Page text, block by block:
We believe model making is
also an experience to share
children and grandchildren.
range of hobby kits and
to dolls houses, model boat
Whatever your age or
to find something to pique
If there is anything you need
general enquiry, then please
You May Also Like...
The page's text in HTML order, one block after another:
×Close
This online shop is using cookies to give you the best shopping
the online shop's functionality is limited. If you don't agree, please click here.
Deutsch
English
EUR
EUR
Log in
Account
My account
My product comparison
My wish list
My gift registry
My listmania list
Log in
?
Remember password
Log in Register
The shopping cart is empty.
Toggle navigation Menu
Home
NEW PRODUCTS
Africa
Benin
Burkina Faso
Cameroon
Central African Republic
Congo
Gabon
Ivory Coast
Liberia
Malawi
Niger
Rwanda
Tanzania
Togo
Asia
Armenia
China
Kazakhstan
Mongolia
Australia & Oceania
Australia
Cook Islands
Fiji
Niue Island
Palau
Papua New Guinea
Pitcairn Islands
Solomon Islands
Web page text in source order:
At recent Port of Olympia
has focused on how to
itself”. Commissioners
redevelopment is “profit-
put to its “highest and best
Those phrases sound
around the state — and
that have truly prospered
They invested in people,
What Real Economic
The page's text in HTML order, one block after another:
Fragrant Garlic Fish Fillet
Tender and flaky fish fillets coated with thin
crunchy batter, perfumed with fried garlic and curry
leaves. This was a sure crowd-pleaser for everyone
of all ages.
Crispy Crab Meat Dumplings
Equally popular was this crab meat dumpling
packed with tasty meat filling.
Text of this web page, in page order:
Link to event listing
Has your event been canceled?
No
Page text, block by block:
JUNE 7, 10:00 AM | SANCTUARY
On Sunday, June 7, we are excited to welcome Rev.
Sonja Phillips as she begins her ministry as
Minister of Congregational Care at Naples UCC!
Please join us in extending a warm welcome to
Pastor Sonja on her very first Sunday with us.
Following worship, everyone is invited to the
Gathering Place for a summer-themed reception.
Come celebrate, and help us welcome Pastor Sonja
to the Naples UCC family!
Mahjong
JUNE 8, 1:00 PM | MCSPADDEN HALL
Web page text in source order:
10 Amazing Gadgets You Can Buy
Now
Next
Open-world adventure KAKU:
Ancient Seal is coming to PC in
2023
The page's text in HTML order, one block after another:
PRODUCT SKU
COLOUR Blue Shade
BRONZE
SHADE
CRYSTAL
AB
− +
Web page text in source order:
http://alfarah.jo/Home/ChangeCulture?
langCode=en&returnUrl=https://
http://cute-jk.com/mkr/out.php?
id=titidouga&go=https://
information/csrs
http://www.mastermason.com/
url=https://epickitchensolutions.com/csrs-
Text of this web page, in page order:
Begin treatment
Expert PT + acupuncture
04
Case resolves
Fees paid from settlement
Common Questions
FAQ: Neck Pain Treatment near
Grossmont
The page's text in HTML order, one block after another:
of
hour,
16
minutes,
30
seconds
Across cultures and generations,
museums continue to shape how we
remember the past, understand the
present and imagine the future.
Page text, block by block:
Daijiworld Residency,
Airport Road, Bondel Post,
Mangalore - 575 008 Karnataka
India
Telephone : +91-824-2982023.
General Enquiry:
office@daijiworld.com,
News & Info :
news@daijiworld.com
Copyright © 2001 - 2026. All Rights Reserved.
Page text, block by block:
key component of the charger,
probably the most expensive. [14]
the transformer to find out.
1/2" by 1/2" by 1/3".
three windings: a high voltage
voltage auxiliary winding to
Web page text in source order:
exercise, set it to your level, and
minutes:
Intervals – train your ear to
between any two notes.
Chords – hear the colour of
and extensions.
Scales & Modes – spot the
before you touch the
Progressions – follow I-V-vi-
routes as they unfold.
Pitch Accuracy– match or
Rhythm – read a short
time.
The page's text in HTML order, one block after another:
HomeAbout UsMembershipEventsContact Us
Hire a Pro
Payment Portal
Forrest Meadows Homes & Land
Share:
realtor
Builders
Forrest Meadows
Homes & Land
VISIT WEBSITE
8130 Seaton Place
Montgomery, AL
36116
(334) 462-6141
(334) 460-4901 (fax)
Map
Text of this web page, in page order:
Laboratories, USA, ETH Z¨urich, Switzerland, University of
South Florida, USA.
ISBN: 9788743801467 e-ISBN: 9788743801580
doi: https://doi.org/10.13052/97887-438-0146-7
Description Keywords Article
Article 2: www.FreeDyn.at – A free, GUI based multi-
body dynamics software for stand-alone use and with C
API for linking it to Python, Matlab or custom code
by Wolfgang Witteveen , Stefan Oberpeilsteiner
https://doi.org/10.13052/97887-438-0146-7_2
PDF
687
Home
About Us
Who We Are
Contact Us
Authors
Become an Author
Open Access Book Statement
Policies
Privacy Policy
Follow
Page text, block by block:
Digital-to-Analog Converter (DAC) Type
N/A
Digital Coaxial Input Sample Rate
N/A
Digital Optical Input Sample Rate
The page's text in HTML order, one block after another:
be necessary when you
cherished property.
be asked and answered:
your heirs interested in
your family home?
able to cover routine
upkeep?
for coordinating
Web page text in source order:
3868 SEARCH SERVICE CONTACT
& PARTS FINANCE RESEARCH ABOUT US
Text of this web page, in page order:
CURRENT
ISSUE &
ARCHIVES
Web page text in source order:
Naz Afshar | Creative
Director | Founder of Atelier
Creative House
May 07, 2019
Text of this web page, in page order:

^^^^^^^^^^^^^^^^

• **Your assignment**:
Reproduce each of the entries exactly, omitting none.

• **Result below**:
Page text, block by block:
We believe model making is
also an experience to share
children and grandchildren.
range of hobby kits and
to dolls houses, model boat
Whatever your age or
to find something to pique
If there is anything you need
general enquiry, then please
You May Also Like...
The page's text in HTML order, one block after another:
×Close
This online shop is using cookies to give you the best shopping
the online shop's functionality is limited. If you don't agree, please click here.
Deutsch
English
EUR
EUR
Log in
Account
My account
My product comparison
My wish list
My gift registry
My listmania list
Log in
?
Remember password
Log in Register
The shopping cart is empty.
Toggle navigation Menu
Home
NEW PRODUCTS
Africa
Benin
Burkina Faso
Cameroon
Central African Republic
Congo
Gabon
Ivory Coast
Liberia
Malawi
Niger
Rwanda
Tanzania
Togo
Asia
Armenia
China
Kazakhstan
Mongolia
Australia & Oceania
Australia
Cook Islands
Fiji
Niue Island
Palau
Papua New Guinea
Pitcairn Islands
Solomon Islands
Web page text in source order:
At recent Port of Olympia
has focused on how to
itself”. Commissioners
redevelopment is “profit-
put to its “highest and best
Those phrases sound
around the state — and
that have truly prospered
They invested in people,
What Real Economic
The page's text in HTML order, one block after another:
Fragrant Garlic Fish Fillet
Tender and flaky fish fillets coated with thin
crunchy batter, perfumed with fried garlic and curry
leaves. This was a sure crowd-pleaser for everyone
of all ages.
Crispy Crab Meat Dumplings
Equally popular was this crab meat dumpling
packed with tasty meat filling.
Text of this web page, in page order:
Link to event listing
Has your event been canceled?
No
Page text, block by block:
JUNE 7, 10:00 AM | SANCTUARY
On Sunday, June 7, we are excited to welcome Rev.
Sonja Phillips as she begins her ministry as
Minister of Congregational Care at Naples UCC!
Please join us in extending a warm welcome to
Pastor Sonja on her very first Sunday with us.
Following worship, everyone is invited to the
Gathering Place for a summer-themed reception.
Come celebrate, and help us welcome Pastor Sonja
to the Naples UCC family!
Mahjong
JUNE 8, 1:00 PM | MCSPADDEN HALL
Web page text in source order:
10 Amazing Gadgets You Can Buy
Now
Next
Open-world adventure KAKU:
Ancient Seal is coming to PC in
2023
The page's text in HTML order, one block after another:
PRODUCT SKU
COLOUR Blue Shade
BRONZE
SHADE
CRYSTAL
AB
− +
Web page text in source order:
http://alfarah.jo/Home/ChangeCulture?
langCode=en&returnUrl=https://
http://cute-jk.com/mkr/out.php?
id=titidouga&go=https://
information/csrs
http://www.mastermason.com/
url=https://epickitchensolutions.com/csrs-
Text of this web page, in page order:
Begin treatment
Expert PT + acupuncture
04
Case resolves
Fees paid from settlement
Common Questions
FAQ: Neck Pain Treatment near
Grossmont
The page's text in HTML order, one block after another:
of
hour,
16
minutes,
30
seconds
Across cultures and generations,
museums continue to shape how we
remember the past, understand the
present and imagine the future.
Page text, block by block:
Daijiworld Residency,
Airport Road, Bondel Post,
Mangalore - 575 008 Karnataka
India
Telephone : +91-824-2982023.
General Enquiry:
office@daijiworld.com,
News & Info :
news@daijiworld.com
Copyright © 2001 - 2026. All Rights Reserved.
Page text, block by block:
key component of the charger,
probably the most expensive. [14]
the transformer to find out.
1/2" by 1/2" by 1/3".
three windings: a high voltage
voltage auxiliary winding to
Web page text in source order:
exercise, set it to your level, and
minutes:
Intervals – train your ear to
between any two notes.
Chords – hear the colour of
and extensions.
Scales & Modes – spot the
before you touch the
Progressions – follow I-V-vi-
routes as they unfold.
Pitch Accuracy– match or
Rhythm – read a short
time.
The page's text in HTML order, one block after another:
HomeAbout UsMembershipEventsContact Us
Hire a Pro
Payment Portal
Forrest Meadows Homes & Land
Share:
realtor
Builders
Forrest Meadows
Homes & Land
VISIT WEBSITE
8130 Seaton Place
Montgomery, AL
36116
(334) 462-6141
(334) 460-4901 (fax)
Map
Text of this web page, in page order:
Laboratories, USA, ETH Z¨urich, Switzerland, University of
South Florida, USA.
ISBN: 9788743801467 e-ISBN: 9788743801580
doi: https://doi.org/10.13052/97887-438-0146-7
Description Keywords Article
Article 2: www.FreeDyn.at – A free, GUI based multi-
body dynamics software for stand-alone use and with C
API for linking it to Python, Matlab or custom code
by Wolfgang Witteveen , Stefan Oberpeilsteiner
https://doi.org/10.13052/97887-438-0146-7_2
PDF
687
Home
About Us
Who We Are
Contact Us
Authors
Become an Author
Open Access Book Statement
Policies
Privacy Policy
Follow
Page text, block by block:
Digital-to-Analog Converter (DAC) Type
N/A
Digital Coaxial Input Sample Rate
N/A
Digital Optical Input Sample Rate
The page's text in HTML order, one block after another:
be necessary when you
cherished property.
be asked and answered:
your heirs interested in
your family home?
able to cover routine
upkeep?
for coordinating
Web page text in source order:
3868 SEARCH SERVICE CONTACT
& PARTS FINANCE RESEARCH ABOUT US
Text of this web page, in page order:
CURRENT
ISSUE &
ARCHIVES
Web page text in source order:
Naz Afshar | Creative
Director | Founder of Atelier
Creative House
May 07, 2019
Text of this web page, in page order:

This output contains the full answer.